Seit der Spätzeit findet sich über der fertig gewickelten Mumie häufig ein Perlennetz aus grünen oder türkisfarbenen Fayenceperlchen (Phase III). Der Sinn dieser Netze mag in einem magischen Zusammenhalt und Schutz aller Körperteile zu suchen sein. Zu derartigen Perlennetzen, oft unmittelbar darauf befestigt oder aus bunten Fayenceperlchen direkt mit eingearbeitet, gehören ein geflügelter Skarabäus als Symbol des Sonnenlaufs und damit der alltäglichen Wiedergeburt und ein Satz der vier Horus-Söhne als Schutzgottheiten.
Etwa um das Jahr 1000 v. Chr. wurde es üblich, die eingewickelten Mumien zum Abschluß in eine vollständige mumienförmige Hülle aus bemalter Kartonage oder Leinwand zu stecken, die anschließend auf der mit einem Schlitz versehenen Rückseite verschnürt wurde. Später ging man dazu über, statt einer solch aufwendigen Mumienhülle nur noch einzeln gefertigte Teile zu verwenden (Phase IV).
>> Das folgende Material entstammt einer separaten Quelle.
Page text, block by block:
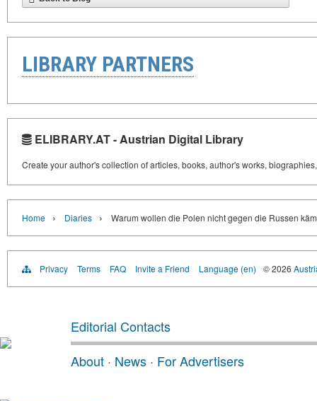
LIBRARY PARTNERS
ELIBRARY.AT - Austrian Digital Library
Create your author's collection of articles, books, author's works,
Home › Diaries › Warum wollen die Polen nicht gegen die Russen
Privacy Terms FAQ Invite a Friend Language (en) © 2026
Editorial Contacts
About · News · For Advertisers
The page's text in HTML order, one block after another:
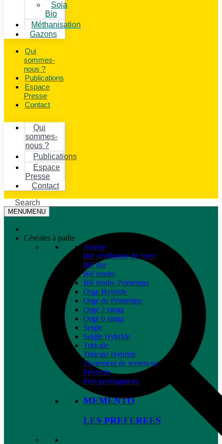
Soja
Bio
Méthanisation
Gazons
Qui
sommes-
nous ?
Publications
Espace
Presse
Contact
Qui
sommes-
nous ?
Publications
Espace
Presse
Contact
Search
MENUMENU
Céréales à paille
Avoine
Blé améliorant de force
Blé dur
Blé tendre
Blé tendre Printemps
Orge Hybride
Orge de Printemps
Orge 2 rangs
Orge 6 rangs
Seigle
Seigle Hybride
Triticale
Triticale Hybride
Traitement de semences
Féverole
Pois protéagineux
MEMENTO
LES PREFEREES
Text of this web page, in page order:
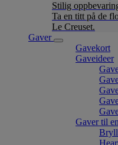
Stilig
Ta en titt på de
Le Creuset.
Gaver
Gavekort
Gaveideer
Gaver til
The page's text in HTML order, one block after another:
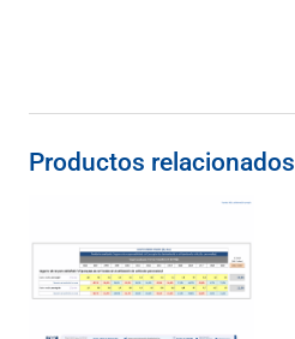
Productos relacionados
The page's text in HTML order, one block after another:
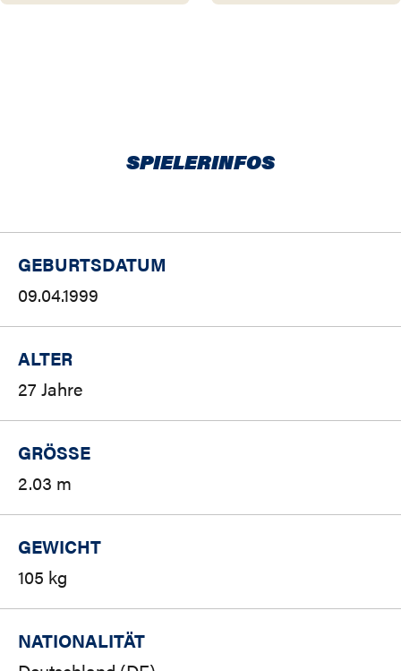
SPIELERINFOS
GEBURTSDATUM
09.04.1999
ALTER
27 Jahre
GRÖSSE
2.03 m
GEWICHT
105 kg
NATIONALITÄT
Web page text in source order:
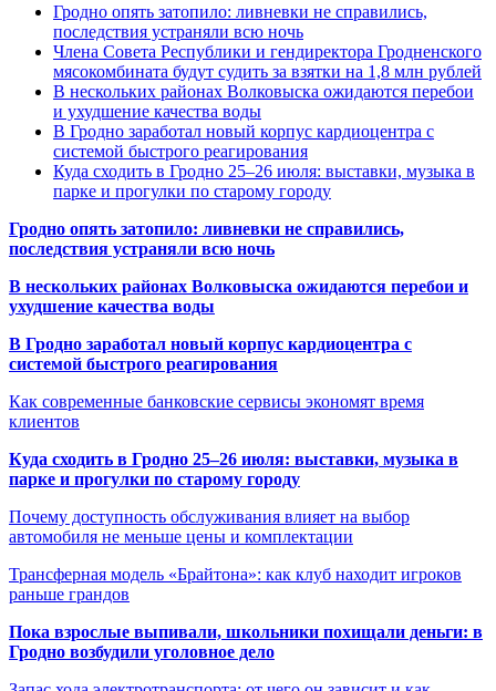
Гродно опять затопило: ливневки не справились,
последствия устраняли всю ночь
Члена Совета Республики и гендиректора Гродненского
мясокомбината будут судить за взятки на 1,8 млн рублей
В нескольких районах Волковыска ожидаются перебои
и ухудшение качества воды
В Гродно заработал новый корпус кардиоцентра с
системой быстрого реагирования
Куда сходить в Гродно 25–26 июля: выставки, музыка в
парке и прогулки по старому городу
Гродно опять затопило: ливневки не справились,
последствия устраняли всю ночь
В нескольких районах Волковыска ожидаются перебои и
ухудшение качества воды
В Гродно заработал новый корпус кардиоцентра с
системой быстрого реагирования
Как современные банковские сервисы экономят время
клиентов
Куда сходить в Гродно 25–26 июля: выставки, музыка в
парке и прогулки по старому городу
Почему доступность обслуживания влияет на выбор
автомобиля не меньше цены и комплектации
Трансферная модель «Брайтона»: как клуб находит игроков
раньше грандов
Пока взрослые выпивали, школьники похищали деньги: в
Гродно возбудили уголовное дело
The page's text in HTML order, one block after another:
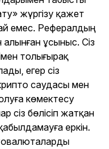
жүргізу қажет
емес. Рефералдың
алынған ұсыныс. Сіз
толығырақ
егер сіз
саудасы мен
көмектесу
сіз бөлісіп жатқан
еркін.
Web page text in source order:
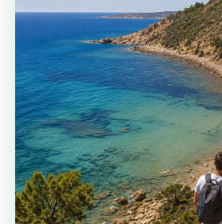
ancestrale Patrimoine : la
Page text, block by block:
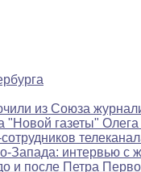
из Союза
"Новой газеты"
Запада: интервью с
и после Петра
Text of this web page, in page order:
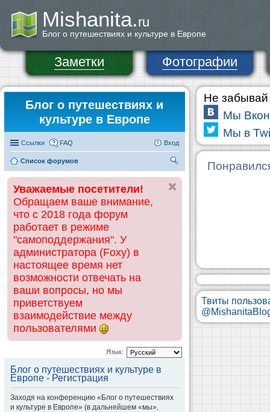
Mishanita.ru
Блог о путешествиях и культуре в Европе
Заметки Фотографии
Блог о путешествиях и
культуре в Европе
Ссылки FAQ Вход
Список форумов
ск
Уважаемые посетители!
Обращаем ваше внимание,
что с 2018 года форум
работает в режиме
"самоподдержания". У
администратора (Foxy) в
настоящее время нет
возможности отвечать на
ваши вопросы, но мы
приветствуем
взаимодействие между
пользователями
Язык:
Блог о путешествиях и культуре в
Европе - Регистрация
Заходя на конференцию «Блог о путешествиях
и культуре в Европе» (в дальнейшем «мы»,
Не забывай
Мы
Мы в
Твиты
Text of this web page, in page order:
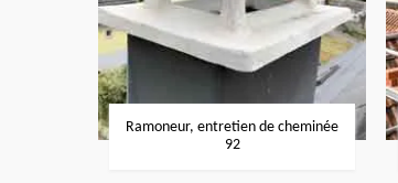
Ramoneur, entretien de cheminée
92
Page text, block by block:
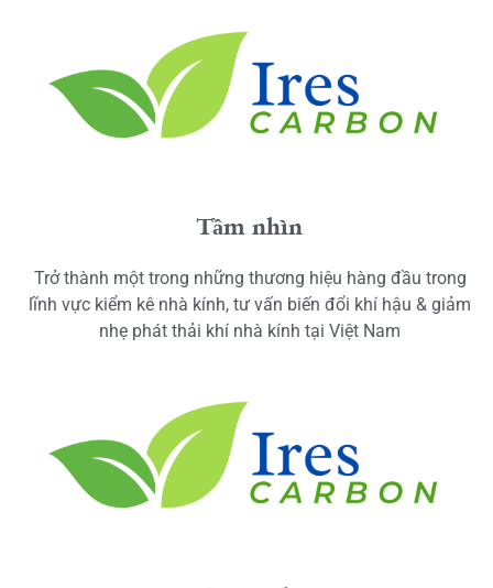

Dazu gehören vor allem Kopfmasken mit Perücke und Halskragen und ein kompaktes Fußteil, der sogenannte "Mumienschuh". Daneben kommen aber auch lose, an der Unterseite der Fußpartie befestigte Sandalen aus Kartonage vor.
Einzelne Bildmotive wie Halskragen und Götterdarstellungen wie vor allem die der Himmelsgöttin Nut, die ihre geflügelten Arme schützend über den Leib des Verstorbenen breitet, konnten lose auf die Mumienbinden aufgelegt werden. In einem Gebet an die Göttin heißt es: "O meine Mutter Nut, breite deine Schwingen aus über mir und versetze mich unter die unvergänglichen Sterne!"